Wednesday, December 7, 2011

The Mozart Question

by Michael Morpurgo
Candlewick, 2008, 80 pages

Violinist Paolo Levi has played everything from Bach to Vivaldi, and jazz to Scottish fiddle music. But not Mozart; never Mozart.

Rookie reporter Lesley McInley has been given the chance to interview this world-renown musician. She has been warned, though, not to ask “the Mozart question” – Levi doesn’t like it when he’s asked why he doesn’t play Mozart. That’s why McInley is surprised to hear herself begin with the one question she simply can’t ask.

And she is even more surprised to hear Levi answer.

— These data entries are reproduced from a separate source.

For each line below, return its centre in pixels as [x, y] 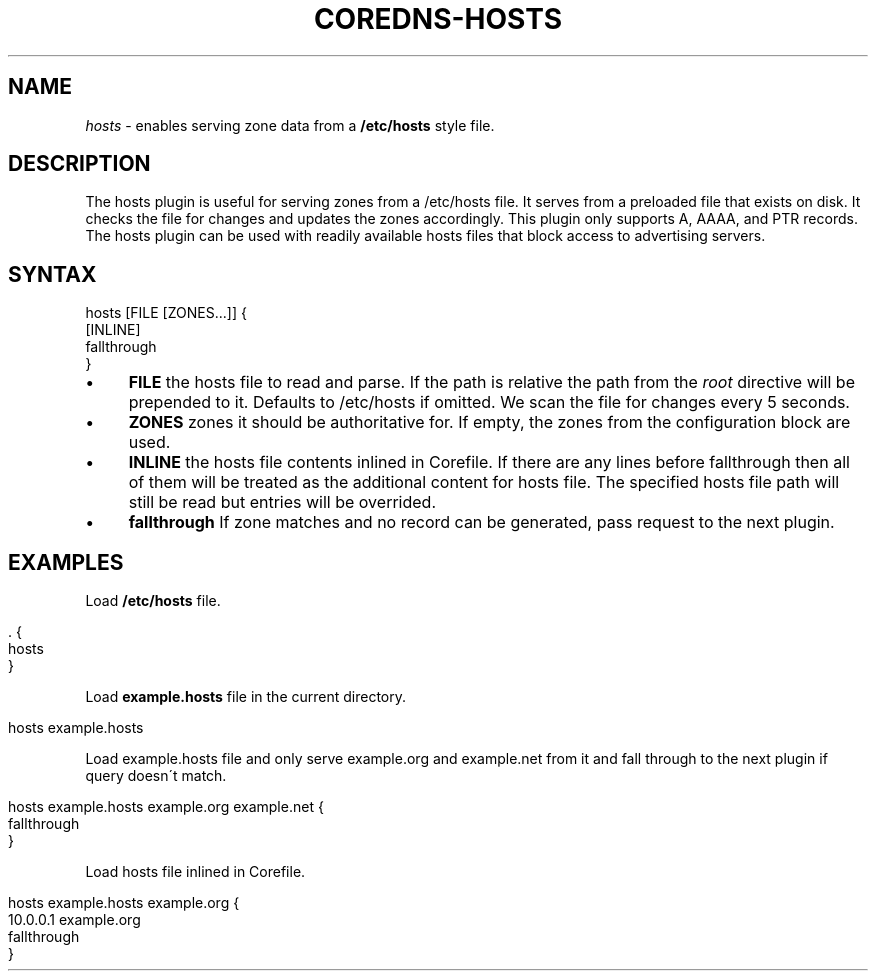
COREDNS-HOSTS [438, 19]
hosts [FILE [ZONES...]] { [166, 313]
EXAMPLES [66, 562]
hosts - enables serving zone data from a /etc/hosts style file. [290, 125]
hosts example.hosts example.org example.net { [166, 807]
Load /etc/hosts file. [153, 601]
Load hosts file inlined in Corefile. [195, 872]
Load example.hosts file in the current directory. [246, 697]

His answer is beautiful, poignant and horrible – Levi tells the reporter his whole life story, how he had to practice in secret because his father wouldn’t approve, how his father was a violinist too, but would never play, and how mother kept a violin hidden away, on the top of a cupboard. And he explained how his father, a Jew, survived the Nazi concentration camps by playing violin in the camp orchestra. Their performances were played outside, by the train tracks, and timed for the arrival of each new convey of Jews – the Nazis had them play Mozart to calm the new arrivals as they were sorted and sent to the gas showers.

While The Mozart Question is intended for pre-teens (so it doesn’t dwell on the horrors of the Holocaust) adults are sure to appreciate it too.